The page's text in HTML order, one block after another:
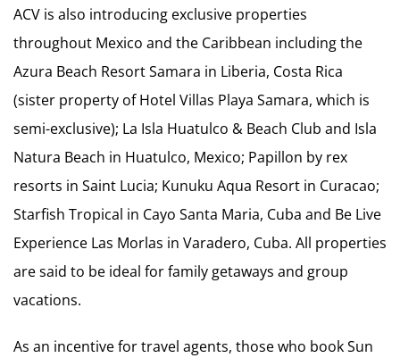
ACV is also introducing exclusive properties
throughout Mexico and the Caribbean including the
Azura Beach Resort Samara in Liberia, Costa Rica
(sister property of Hotel Villas Playa Samara, which is
semi-exclusive); La Isla Huatulco & Beach Club and Isla
Natura Beach in Huatulco, Mexico; Papillon by rex
resorts in Saint Lucia; Kunuku Aqua Resort in Curacao;
Starfish Tropical in Cayo Santa Maria, Cuba and Be Live
Experience Las Morlas in Varadero, Cuba. All properties
are said to be ideal for family getaways and group
vacations.
As an incentive for travel agents, those who book Sun
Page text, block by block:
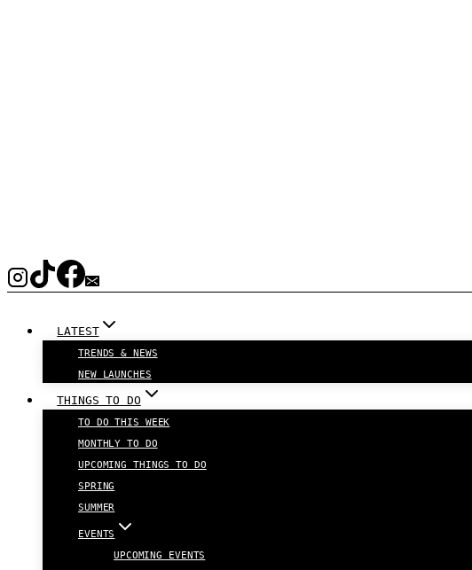
LATEST
TRENDS & NEWS
NEW LAUNCHES
THINGS TO DO
TO DO THIS WEEK
MONTHLY TO DO
UPCOMING THINGS TO DO
SPRING
SUMMER
EVENTS
UPCOMING EVENTS
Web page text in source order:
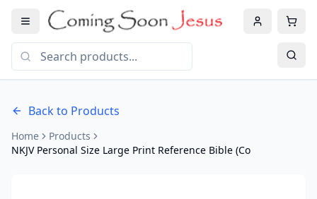
Back to Products
Home
Products
NKJV Personal Size Large Print Reference Bible (Co
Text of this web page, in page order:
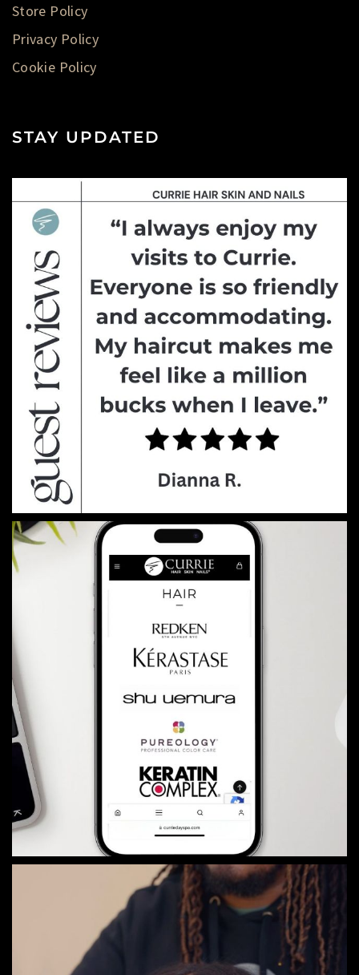
Store Policy
Privacy Policy
Cookie Policy
STAY UPDATED
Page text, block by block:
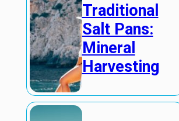
Traditional
Salt Pans:
Mineral
Harvesting
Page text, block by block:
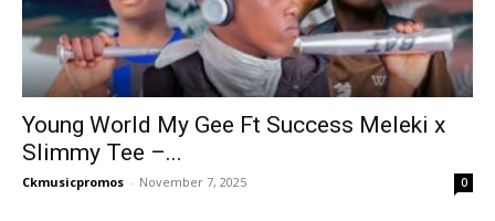
Young World My Gee Ft Success Meleki x
Slimmy Tee –...
Ckmusicpromos - November 7, 2025 0
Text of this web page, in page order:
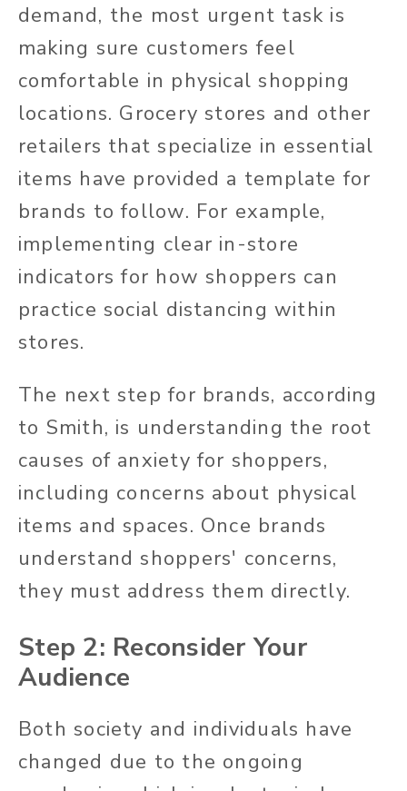
demand, the most urgent task is
making sure customers feel
comfortable in physical shopping
locations. Grocery stores and other
retailers that specialize in essential
items have provided a template for
brands to follow. For example,
implementing clear in-store
indicators for how shoppers can
practice social distancing within
stores.
The next step for brands, according
to Smith, is understanding the root
causes of anxiety for shoppers,
including concerns about physical
items and spaces. Once brands
understand shoppers' concerns,
they must address them directly.
Step 2: Reconsider Your
Audience
Both society and individuals have
changed due to the ongoing
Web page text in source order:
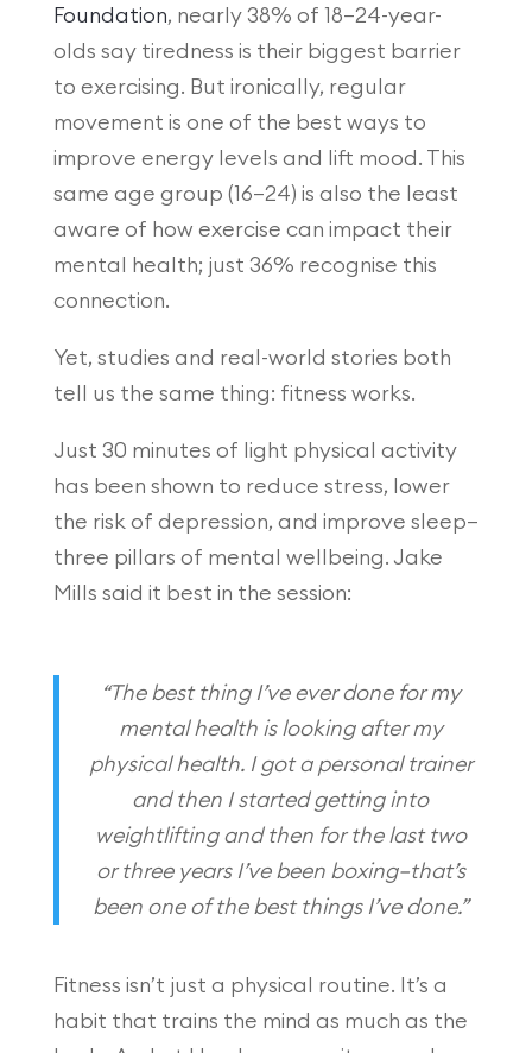
Foundation, nearly 38% of 18–24-year-
olds say tiredness is their biggest barrier
to exercising. But ironically, regular
movement is one of the best ways to
improve energy levels and lift mood. This
same age group (16–24) is also the least
aware of how exercise can impact their
mental health; just 36% recognise this
connection.
Yet, studies and real-world stories both
tell us the same thing: fitness works.
Just 30 minutes of light physical activity
has been shown to reduce stress, lower
the risk of depression, and improve sleep—
three pillars of mental wellbeing. Jake
Mills said it best in the session:
“The best thing I’ve ever done for my
mental health is looking after my
physical health. I got a personal trainer
and then I started getting into
weightlifting and then for the last two
or three years I’ve been boxing—that’s
been one of the best things I’ve done.”
Fitness isn’t just a physical routine. It’s a
habit that trains the mind as much as the
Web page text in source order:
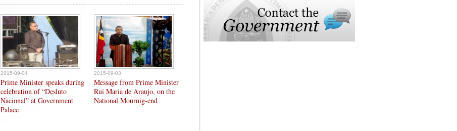
2015-09-04
Prime Minister speaks during
celebration of “Desluto
Nacional” at Government
Palace
2015-09-03
Message from Prime Minister
Rui Maria de Araujo, on the
National Mournig-end
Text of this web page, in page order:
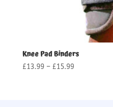
Knee Pad Binders
£13.99 – £15.99Price
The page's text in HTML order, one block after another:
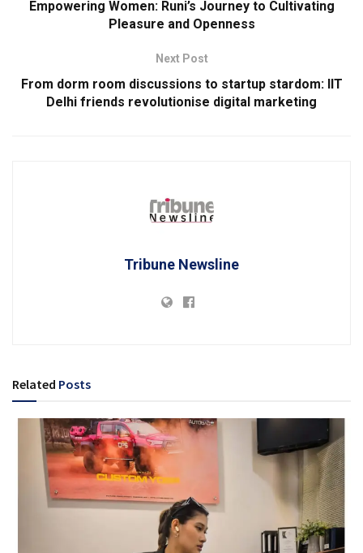
Empowering Women: Runi’s Journey to Cultivating
Pleasure and Openness
Next Post
From dorm room discussions to startup stardom: IIT
Delhi friends revolutionise digital marketing
Tribune Newsline
Related Posts
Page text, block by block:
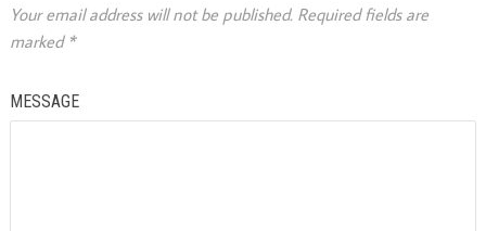
Your email address will not be published. Required fields are
marked *
MESSAGE
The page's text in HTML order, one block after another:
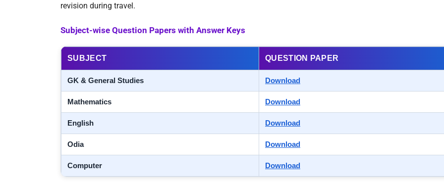
revision during travel.
Subject-wise Question Papers with Answer Keys
SUBJECT QUESTION PAPER
GK & General Studies Download
Mathematics Download
English Download
Odia Download
Computer Download
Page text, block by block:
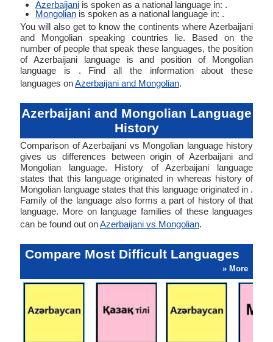
Azerbaijani is spoken as a national language in: .
Mongolian is spoken as a national language in: .
You will also get to know the continents where Azerbaijani
and Mongolian speaking countries lie. Based on the
number of people that speak these languages, the position
of Azerbaijani language is and position of Mongolian
language is . Find all the information about these
languages onAzerbaijani and Mongolian.
Azerbaijani and Mongolian Language
History
Comparison of Azerbaijani vs Mongolian language history
gives us differences between origin of Azerbaijani and
Mongolian language. History of Azerbaijani language
states that this language originated in whereas history of
Mongolian language states that this language originated in .
Family of the language also forms a part of history of that
language. More on language families of these languages
can be found out onAzerbaijani vs Mongolian.
Compare Most Difficult Languages
» More
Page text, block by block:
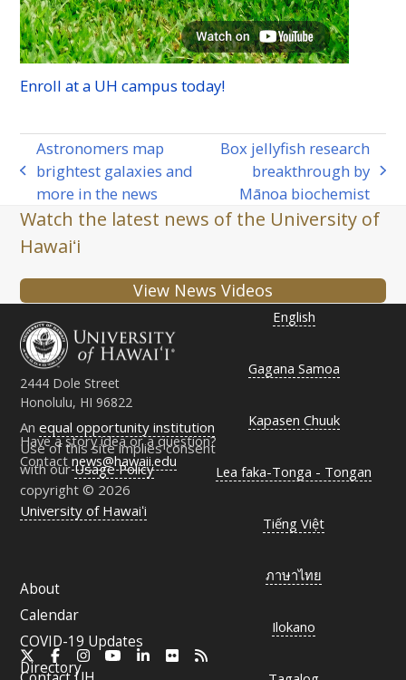
Enroll at a UH campus today!
previous
post:
Astronomers map
brightest galaxies and
more in the news
post:
Box jellyfish research
breakthrough by
Mānoa biochemist
Watch the latest news of the University of
Hawaiʻi
View News Videos
2444 Dole Street
Honolulu, HI 96822
Have a story idea or a question?
Contactnews@hawaii.edu
Anequal opportunity institution
Use of this site implies consent
with ourUsage Policy
copyright © 2026
University of Hawaiʻi
FacebookInstagramYouTubeLinkedInFlickr
About
Calendar
COVID-19 Updates
Directory
English
Gagana Samoa
Kapasen Chuuk
Lea faka-Tonga - Tongan
Tiếng Việt
ภาษาไทย
Ilokano
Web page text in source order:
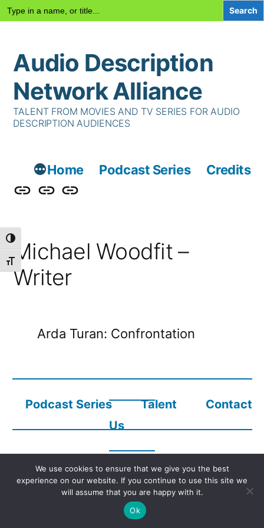
Toggle High Contrast
Toggle Font size
Search
for:
content
Audio Description
Network Alliance
TALENT FROM MOVIES AND TV SERIES FOR AUDIO
DESCRIPTION AUDIENCES
Home Podcast Series
Credits
Podcast
TalentContact
Michael Woodfit –
Writer
Arda Turan: Confrontation
Podcast Series Talent
Contact
Us
Copyright © 2023 Audio Description Network Alliance
We use cookies to ensure that we give you the best
experience on our website. If you continue to use this site we
will assume that you are happy with it.
Ok
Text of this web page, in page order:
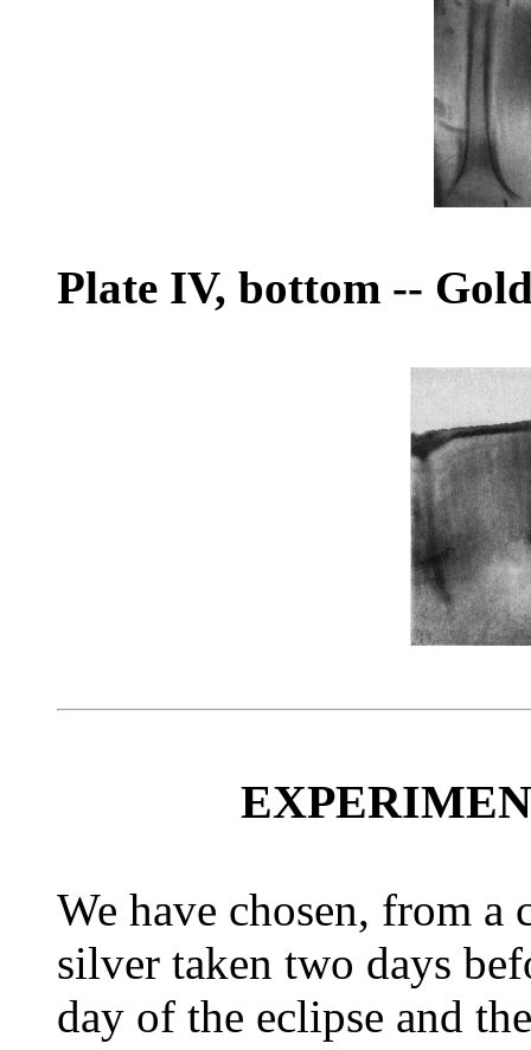
Plate IV, bottom --
We have chosen, from a
silver taken two days
day of the eclipse and
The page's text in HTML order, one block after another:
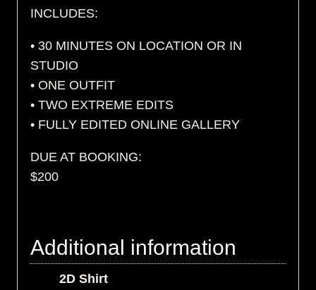
INCLUDES:
• 30 MINUTES ON LOCATION OR IN
STUDIO
• ONE OUTFIT
• TWO EXTREME EDITS
• FULLY EDITED ONLINE GALLERY
DUE AT BOOKING:
$200
Additional information
2D Shirt
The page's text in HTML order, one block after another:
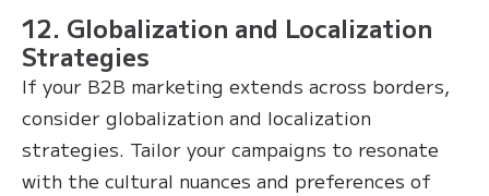
12. Globalization and Localization
Strategies
If your B2B marketing extends across borders,
consider globalization and localization
strategies. Tailor your campaigns to resonate
with the cultural nuances and preferences of
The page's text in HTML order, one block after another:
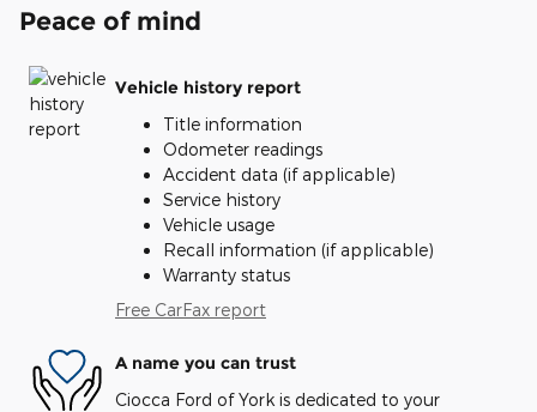
Peace of mind
Vehicle history report
Title information
Odometer readings
Accident data (if applicable)
Service history
Vehicle usage
Recall information (if applicable)
Warranty status
Free CarFax report
A name you can trust
Ciocca Ford of York is dedicated to your

-.-.-

#### WORK TO COMPLETE
Retype the entries above exactly. Stop after the line containing "resorts in Saint", and omit the pictures.

#### SOLVED EXERCISE
The page's text in HTML order, one block after another:
ACV is also introducing exclusive properties
throughout Mexico and the Caribbean including the
Azura Beach Resort Samara in Liberia, Costa Rica
(sister property of Hotel Villas Playa Samara, which is
semi-exclusive); La Isla Huatulco & Beach Club and Isla
Natura Beach in Huatulco, Mexico; Papillon by rex
resorts in Saint Lucia; Kunuku Aqua Resort in Curacao;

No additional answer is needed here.